Все вокруг замерло. Леша лежал на старом матрасе, пыль поднялась в воздух, закружилась в свете, как дым, и в этой тишине я слышала только свое сердце, которое билось, как бешеное, глухо, яростно, будто хотело вырваться из груди и встать между ним и смертью. Я упала на колени рядом, почти не чувствуя боли от того, как ободрала кожу о бетон, и дрожащими пальцами начала искать, где больнее, где страшнее.

Его лицо было в ссадинах, губа треснула, кровь на подбородке засохла, а вот плечо… Когда я отодвинула ткань, и она хрустнула, прилипшая к ране, из-под нее выступила свежая кровь. Порез. Глубокий. Безжалостный. От него пахло улицей, металлом, дымом, но не страхом.

Ни капли страха, даже сейчас. Он был без сознания, но лицо его будто продолжало драться. Я приложила руку к его груди – он дышал. Тихо. Ровно. Но этого было достаточно, чтобы слезы навернулись. Глупо, нелепо, бессильно. Он был моим учеником.

Просто мальчишкой с дерзким взглядом. Просто голосом в темноте. А теперь он лежал здесь, раненый, израненный, и я не могла думать ни о чем, кроме одного: Лишь бы он открыл глаза. Лишь бы выжил. Лишь бы остался.

Я обвела взглядом сарай – полутемный, заброшенный, с рухлядью в углах, с мебелью, покрытой пылью и паутиной, с коробками, в которых пряталось прошлое – старое, забытое, никому не нужное.

Лампа под потолком качалась от ветра, желтый свет дрожал, разрывая тени, и мне казалось, что стены дышат – глухо, устало, как будто и они знали, каково это – тащить на себе боль. Я металась глазами по углам, искала что угодно – ткань, бинт, воду, хоть что-то, чем можно остановить кровь, стереть грязь, спасти. В одном из ящиков, на старом комоде с облупленными ручками, стояла бутылка – стеклянная, прозрачная, на дне которой плескалась жизнь или смерть, смотря с какой стороны на это глянуть.

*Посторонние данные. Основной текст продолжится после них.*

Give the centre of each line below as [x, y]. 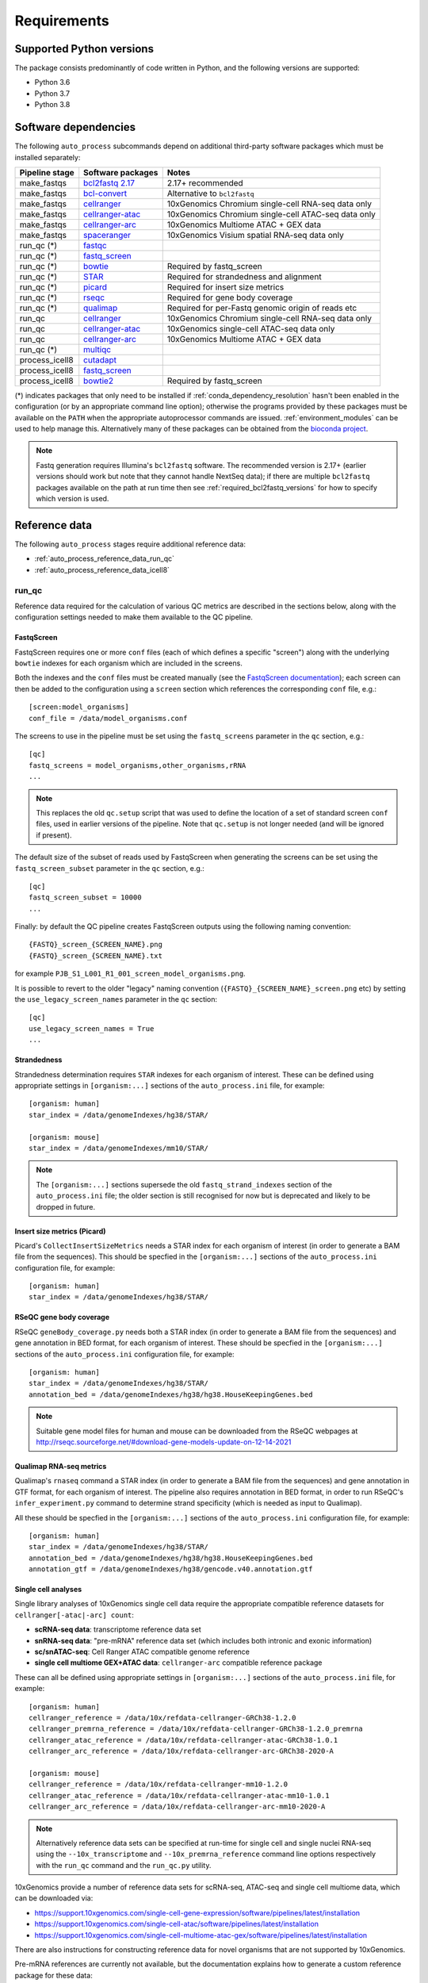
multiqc [97, 349]
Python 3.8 [52, 105]
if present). [54, 835]
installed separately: [48, 157]
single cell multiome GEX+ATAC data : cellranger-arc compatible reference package [178, 1663]
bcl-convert [105, 193]
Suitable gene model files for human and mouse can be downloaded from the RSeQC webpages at [197, 1431]
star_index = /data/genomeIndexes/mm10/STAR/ [119, 1148]

Я потянулась за ней, руки дрожали, пальцы скользнули по пыли, схватили горлышко, и я открутила крышку – запах резанул в нос, как удар. Водка. Резкая, дешевая, пронзительная, будто сама боль налитая в стекло. Я поморщилась, глотнула воздух сквозь зубы, но не колебалась – поднесла к его ране, капнула, осторожно, стараясь не навредить, не разбудить… но поздно.

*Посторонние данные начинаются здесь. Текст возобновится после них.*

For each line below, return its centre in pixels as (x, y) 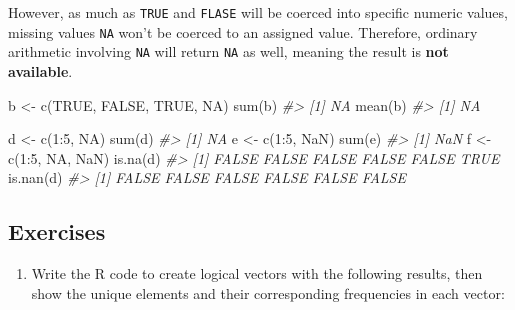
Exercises (57, 231)
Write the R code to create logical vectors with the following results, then (257, 273)
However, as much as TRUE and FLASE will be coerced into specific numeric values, (258, 12)
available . (40, 70)
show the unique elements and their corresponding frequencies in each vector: (268, 292)
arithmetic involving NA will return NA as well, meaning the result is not (228, 51)
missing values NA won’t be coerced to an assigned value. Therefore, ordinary (243, 31)

Он вздрогнул, будто прошел ток, резко распахнул глаза – те самые, темные, глубокие, в которых можно было утонуть или сгореть, – и зашипел, почти закричал.

– Фига се! Е*аный в рот и в уши!

Резко дернулся, схватившись за плечо. Он отпрянул, ударился спиной о стену, задышал резко, будто выбирался из воды, будто вспоминал, кто он и где.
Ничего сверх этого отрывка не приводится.